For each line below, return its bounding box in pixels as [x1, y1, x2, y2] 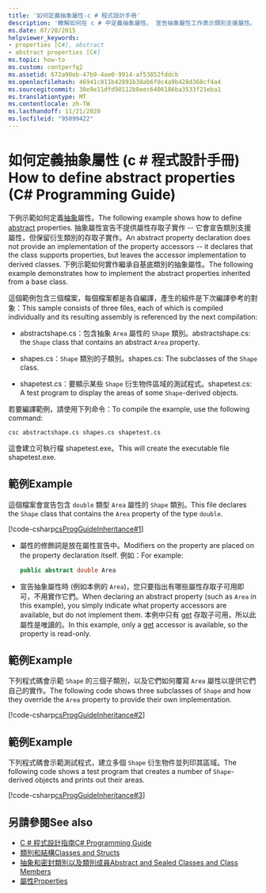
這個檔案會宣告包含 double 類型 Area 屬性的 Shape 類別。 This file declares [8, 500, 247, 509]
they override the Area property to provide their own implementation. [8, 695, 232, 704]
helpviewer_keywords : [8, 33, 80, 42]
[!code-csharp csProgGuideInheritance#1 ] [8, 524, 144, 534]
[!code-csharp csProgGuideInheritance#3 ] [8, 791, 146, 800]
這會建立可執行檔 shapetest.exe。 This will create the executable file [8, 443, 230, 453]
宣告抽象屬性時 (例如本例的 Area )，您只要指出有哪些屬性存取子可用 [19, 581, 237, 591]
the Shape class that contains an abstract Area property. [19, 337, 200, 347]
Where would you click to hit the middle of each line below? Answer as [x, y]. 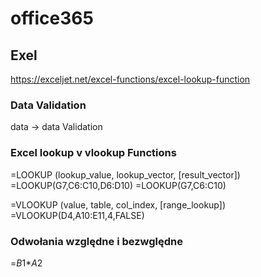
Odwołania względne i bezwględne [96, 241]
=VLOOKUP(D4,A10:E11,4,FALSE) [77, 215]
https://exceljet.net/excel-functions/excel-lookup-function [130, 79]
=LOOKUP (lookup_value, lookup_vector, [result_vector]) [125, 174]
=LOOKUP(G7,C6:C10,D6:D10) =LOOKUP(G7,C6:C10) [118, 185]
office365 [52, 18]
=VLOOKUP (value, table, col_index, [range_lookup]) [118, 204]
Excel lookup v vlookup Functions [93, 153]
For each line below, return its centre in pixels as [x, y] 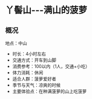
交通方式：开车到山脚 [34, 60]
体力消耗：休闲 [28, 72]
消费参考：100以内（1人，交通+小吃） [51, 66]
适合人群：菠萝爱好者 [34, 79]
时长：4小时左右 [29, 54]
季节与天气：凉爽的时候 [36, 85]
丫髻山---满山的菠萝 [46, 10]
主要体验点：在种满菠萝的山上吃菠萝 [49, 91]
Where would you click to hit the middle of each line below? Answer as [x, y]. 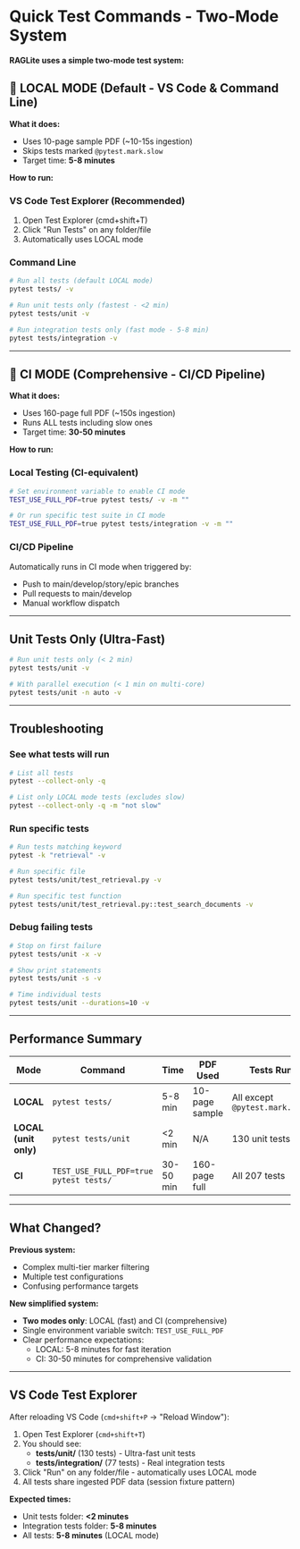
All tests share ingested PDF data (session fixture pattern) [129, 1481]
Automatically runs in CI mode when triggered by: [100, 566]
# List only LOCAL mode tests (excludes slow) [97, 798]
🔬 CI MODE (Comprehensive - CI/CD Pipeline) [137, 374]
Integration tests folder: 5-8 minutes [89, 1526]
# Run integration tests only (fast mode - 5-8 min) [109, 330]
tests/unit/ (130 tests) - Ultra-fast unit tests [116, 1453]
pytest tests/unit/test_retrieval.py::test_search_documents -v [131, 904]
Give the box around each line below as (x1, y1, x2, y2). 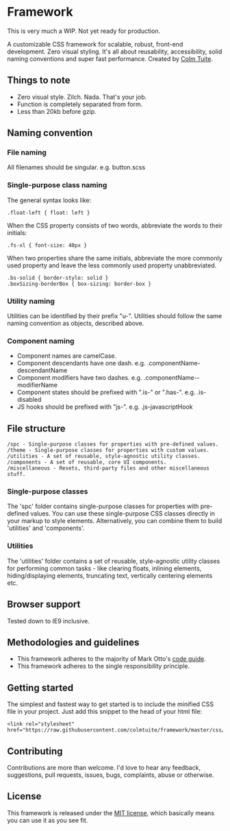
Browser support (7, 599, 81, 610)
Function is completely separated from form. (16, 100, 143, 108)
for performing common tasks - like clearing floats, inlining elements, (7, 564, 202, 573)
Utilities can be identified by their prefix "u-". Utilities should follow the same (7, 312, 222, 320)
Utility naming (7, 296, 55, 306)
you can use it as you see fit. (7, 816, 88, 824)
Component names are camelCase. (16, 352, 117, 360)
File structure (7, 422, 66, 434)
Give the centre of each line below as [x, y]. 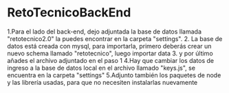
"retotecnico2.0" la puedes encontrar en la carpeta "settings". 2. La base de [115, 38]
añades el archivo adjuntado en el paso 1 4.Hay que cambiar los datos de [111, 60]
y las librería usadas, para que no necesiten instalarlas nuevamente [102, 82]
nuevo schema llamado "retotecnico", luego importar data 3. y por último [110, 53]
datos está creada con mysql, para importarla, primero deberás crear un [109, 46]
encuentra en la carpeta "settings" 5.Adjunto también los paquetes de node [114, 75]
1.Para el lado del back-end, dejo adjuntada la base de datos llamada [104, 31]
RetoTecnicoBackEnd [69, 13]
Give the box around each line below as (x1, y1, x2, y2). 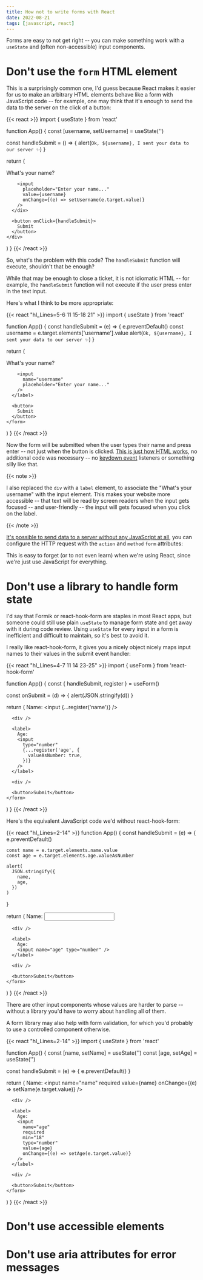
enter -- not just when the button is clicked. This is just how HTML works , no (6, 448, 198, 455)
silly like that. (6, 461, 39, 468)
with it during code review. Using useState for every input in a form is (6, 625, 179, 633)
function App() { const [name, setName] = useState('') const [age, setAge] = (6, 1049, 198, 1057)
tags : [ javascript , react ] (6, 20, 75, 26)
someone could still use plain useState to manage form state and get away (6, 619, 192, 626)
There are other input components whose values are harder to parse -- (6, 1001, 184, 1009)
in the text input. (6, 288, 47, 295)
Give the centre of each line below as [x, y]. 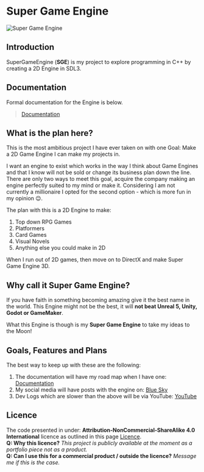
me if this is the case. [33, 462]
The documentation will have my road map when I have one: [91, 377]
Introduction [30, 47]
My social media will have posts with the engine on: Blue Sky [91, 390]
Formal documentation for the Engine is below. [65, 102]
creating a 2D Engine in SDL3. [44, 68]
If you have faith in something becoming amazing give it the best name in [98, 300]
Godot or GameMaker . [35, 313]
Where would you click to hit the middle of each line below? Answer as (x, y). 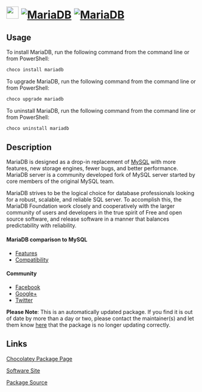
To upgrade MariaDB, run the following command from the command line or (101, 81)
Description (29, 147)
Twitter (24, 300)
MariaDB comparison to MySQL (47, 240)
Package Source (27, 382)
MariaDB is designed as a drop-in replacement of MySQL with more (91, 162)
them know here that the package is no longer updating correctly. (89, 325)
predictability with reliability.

◆ WHAT THE TASK ASKS: If a line above holds the word "useState", count it; then say how many such lines there are and nothing else.

◆ EXERCISE SOLUTION: 3